Simple Real Estate Definitions : APR
APR is an acronym for Annual Percentage Rate. It's a government-mandated calculation meant to simplify the comparison of mortgage options.
A loan's APR can always be found in the top-left corner of the Federal Truth-In-Lending Disclosure.
Because APR is expressed as a percentage, many people confuse it for the loan's interest rate. It's not. APR represents the total cost of borrowing over the life of a loan. 'Interest rate' is the basis for monthly mortgage repayments.
The main advantage of APR is that it allows an 'apples-to-apples' comparison between loan products.
As an example, a 5.000 percent mortgage with origination points and fees will almost certainly have a higher APR than a 5.500 percent mortgage with zero fees. In this sense, APR can help a borrower determine which loan is least costly long-term.
However, APR is not without its shortcomings.
First, different banks includes different fees into their APR calculations. By definition, this spoils APR as a choose-between-lenders, apples-to-apples comparison method.
And, second, when calculating APR, 'life of the loan' is assumed to be full-term. When a 30-year mortgage pays off in 7 years or fewer -- as most of them do -- APR comparisons are rendered moot.
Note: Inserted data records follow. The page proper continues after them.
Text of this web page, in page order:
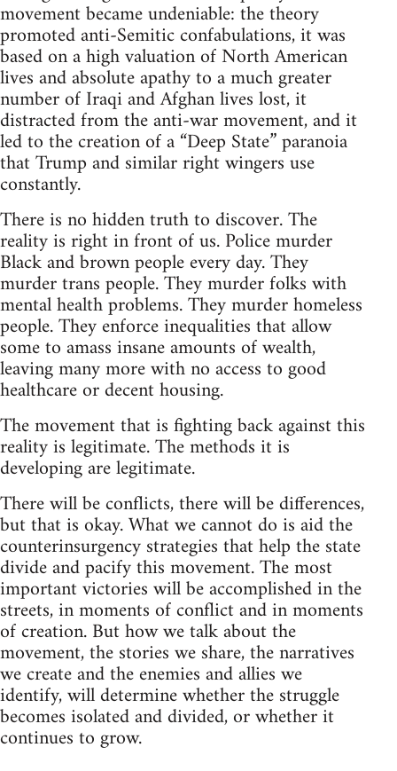
movement became undeniable: the theory
promoted anti-Semitic confabulations, it was
based on a high valuation of North American
lives and absolute apathy to a much greater
number of Iraqi and Afghan lives lost, it
distracted from the anti-war movement, and it
led to the creation of a “Deep State” paranoia
that Trump and similar right wingers use
constantly.
There is no hidden truth to discover. The
reality is right in front of us. Police murder
Black and brown people every day. They
murder trans people. They murder folks with
mental health problems. They murder homeless
people. They enforce inequalities that allow
some to amass insane amounts of wealth,
leaving many more with no access to good
healthcare or decent housing.
The movement that is fighting back against this
reality is legitimate. The methods it is
developing are legitimate.
There will be conflicts, there will be differences,
but that is okay. What we cannot do is aid the
counterinsurgency strategies that help the state
divide and pacify this movement. The most
important victories will be accomplished in the
streets, in moments of conflict and in moments
of creation. But how we talk about the
movement, the stories we share, the narratives
we create and the enemies and allies we
identify, will determine whether the struggle
becomes isolated and divided, or whether it
continues to grow.
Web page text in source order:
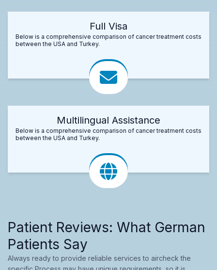
Full Visa
Below is a comprehensive comparison of cancer treatment costs
between the USA and Turkey.
Multilingual Assistance
Below is a comprehensive comparison of cancer treatment costs
between the USA and Turkey.
Patient Reviews: What German
Patients Say
Always ready to provide reliable services to aircheck the
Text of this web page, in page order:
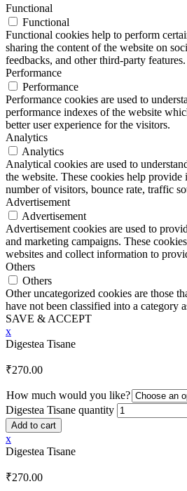
Functional
Functional
Functional cookies help to perform
sharing the content of the website on
feedbacks, and other third-party features.
Performance
Performance
Performance cookies are used to
performance indexes of the website
better user experience for the visitors.
Analytics
Analytics
Analytical cookies are used to
the website. These cookies help
number of visitors, bounce rate, traffic
Advertisement
Advertisement
Advertisement cookies are used to
and marketing campaigns. These
websites and collect information to
Others
Others
Other uncategorized cookies are those
have not been classified into a category
SAVE & ACCEPT
x
Digestea Tisane
₹270.00
How much would you like?
Digestea Tisane quantity
Add to cart
x
Digestea Tisane
₹270.00
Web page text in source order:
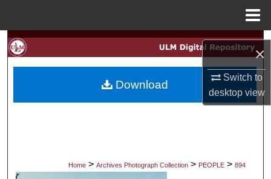
×
Switch to
desktopview
Search
My Account
Digital Commons Network™
Home > Archives Photograph Collection > PEOPLE > 894
Download
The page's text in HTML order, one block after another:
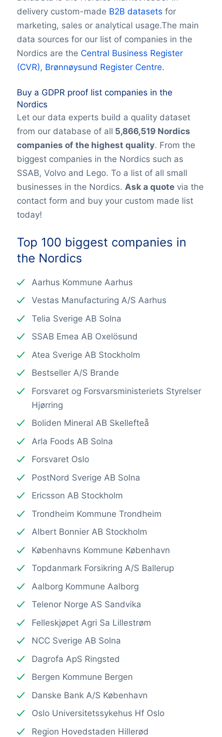
delivery custom-made B2B datasets for
marketing, sales or analytical usage.The main
data sources for our list of companies in the
Nordics are the Central Business Register
(CVR), Brønnøysund Register Centre.
Buy a GDPR proof list companies in the
Nordics
Let our data experts build a quality dataset
from our database of all 5,866,519 Nordics
companies of the highest quality. From the
biggest companies in the Nordics such as
SSAB, Volvo and Lego. To a list of all small
businesses in the Nordics. Ask a quotevia the
contact form and buy your custom made list
today!
Top 100 biggest companies in
the Nordics
Aarhus Kommune Aarhus
Vestas Manufacturing A/S Aarhus
Telia Sverige AB Solna
SSAB Emea AB Oxelösund
Atea Sverige AB Stockholm
Bestseller A/S Brande
Forsvaret og Forsvarsministeriets Styrelser
Hjørring
Boliden Mineral AB Skellefteå
Arla Foods AB Solna
Forsvaret Oslo
PostNord Sverige AB Solna
Ericsson AB Stockholm
Trondheim Kommune Trondheim
Albert Bonnier AB Stockholm
Københavns Kommune København
Topdanmark Forsikring A/S Ballerup
Aalborg Kommune Aalborg
Telenor Norge AS Sandvika
Felleskjøpet Agri Sa Lillestrøm
NCC Sverige AB Solna
Dagrofa ApS Ringsted
Bergen Kommune Bergen
Danske Bank A/S København
Oslo Universitetssykehus Hf Oslo
Region Hovedstaden Hillerød
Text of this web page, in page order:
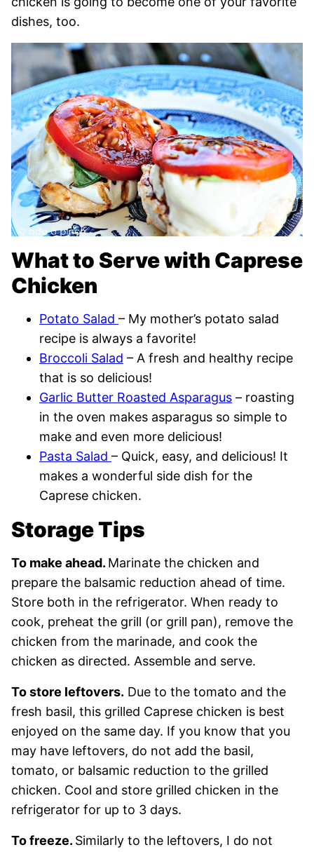
dishes, too.
What to Serve with Caprese
Chicken
Potato Salad – My mother’s potato salad
recipe is always a favorite!
Broccoli Salad – A fresh and healthy recipe
that is so delicious!
Garlic Butter Roasted Asparagus – roasting
in the oven makes asparagus so simple to
make and even more delicious!
Pasta Salad – Quick, easy, and delicious! It
makes a wonderful side dish for the
Caprese chicken.
Storage Tips
To make ahead. Marinate the chicken and
prepare the balsamic reduction ahead of time.
Store both in the refrigerator. When ready to
cook, preheat the grill (or grill pan), remove the
chicken from the marinade, and cook the
chicken as directed. Assemble and serve.
To store leftovers. Due to the tomato and the
fresh basil, this grilled Caprese chicken is best
enjoyed on the same day. If you know that you
may have leftovers, do not add the basil,
tomato, or balsamic reduction to the grilled
chicken. Cool and store grilled chicken in the
refrigerator for up to 3 days.
To freeze. Similarly to the leftovers, I do not
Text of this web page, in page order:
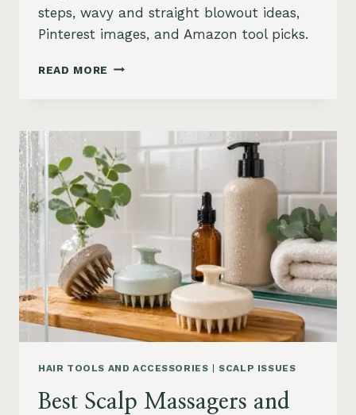
steps, wavy and straight blowout ideas,
Pinterest images, and Amazon tool picks.
READ MORE 90S
MEDIUM
LENGTH
HAIR:
SOFT,
LAYERED
AND
STYLES
HAIR TOOLS AND ACCESSORIES |SCALP ISSUES
Best Scalp Massagers and
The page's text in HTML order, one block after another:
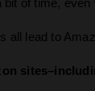
of time, even
all lead to
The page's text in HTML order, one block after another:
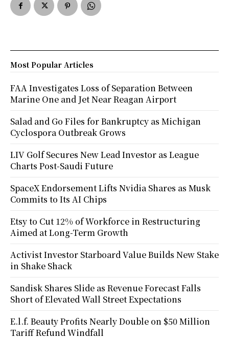
Most Popular Articles
FAA Investigates Loss of Separation Between
Marine One and Jet Near Reagan Airport
Salad and Go Files for Bankruptcy as Michigan
Cyclospora Outbreak Grows
LIV Golf Secures New Lead Investor as League
Charts Post-Saudi Future
SpaceX Endorsement Lifts Nvidia Shares as Musk
Commits to Its AI Chips
Etsy to Cut 12% of Workforce in Restructuring
Aimed at Long-Term Growth
Activist Investor Starboard Value Builds New Stake
in Shake Shack
Sandisk Shares Slide as Revenue Forecast Falls
Short of Elevated Wall Street Expectations
E.l.f. Beauty Profits Nearly Double on $50 Million
Tariff Refund Windfall
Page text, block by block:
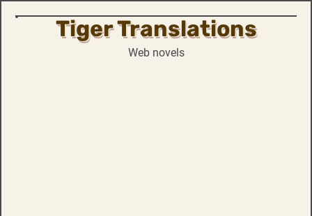
Skip
Tiger Translations
Web novels
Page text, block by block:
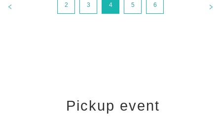
2 3 4 5 6
Pickup event
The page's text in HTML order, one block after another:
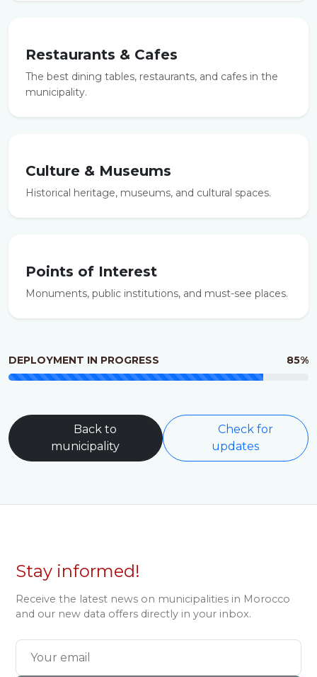
Restaurants & Cafes
The best dining tables, restaurants, and cafes in the
municipality.
Culture & Museums
Historical heritage, museums, and cultural spaces.
Points of Interest
Monuments, public institutions, and must-see places.
DEPLOYMENT IN PROGRESS 85%
Back to
municipality
Check for
updates
Stay informed!
Receive the latest news on municipalities in Morocco
and our new data offers directly in your inbox.
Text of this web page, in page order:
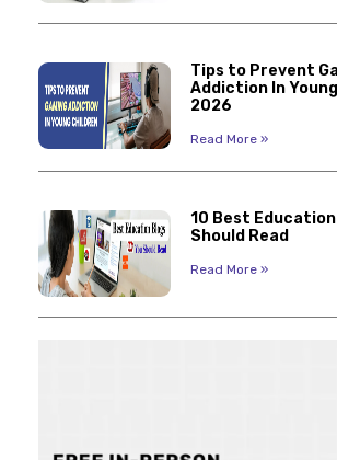
Tips to Prevent
Addiction In
2026
Read More »
10 Best Education
Should Read
Read More »
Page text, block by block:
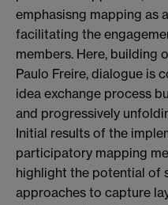
emphasisng mapping as
facilitating the
members. Here, building
Paulo Freire, dialogue is
idea exchange process
and progressively
Initial results of the
participatory mapping
highlight the potential of
approaches to capture
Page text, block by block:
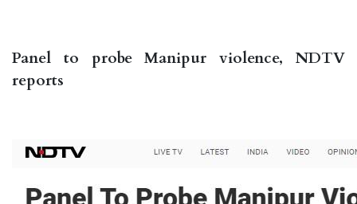
Panel to probe Manipur violence, NDTV
reports
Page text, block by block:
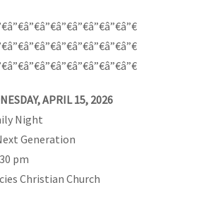
APRIL 15, 2026
Night
Generation
pm
Christian Church
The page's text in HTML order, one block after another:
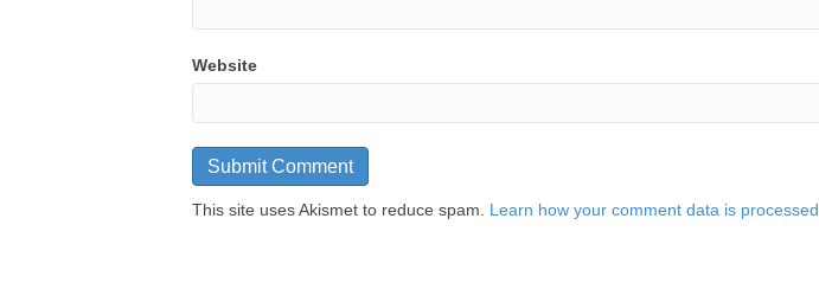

In other words, APR is just one metric to compare mortgages -- it's not the only metric. The best way to compare your mortgage options is to review all the loan terms together and determine which is most suitable.
Paula, very good straight forward explanation. The only thing I'd add would be the comparison gets completely out of whack when comparing an Adjustable Rate Mortgage to a Fixed Rate Mortgage.
I'm glad that you pointed out that not all banks include the same items as pre-paid making the comparision not so easy.
Excellent explanation- I am saving it to use again, because we often end up in a 'confused smile and nod' situation when this is brought up...and its brought up a lot
A most confusing real estate definition with a nicely simplified consumer explanation! 100% spot on for buyers/investors to not use a singular metric when shopping for mortgages such as APR.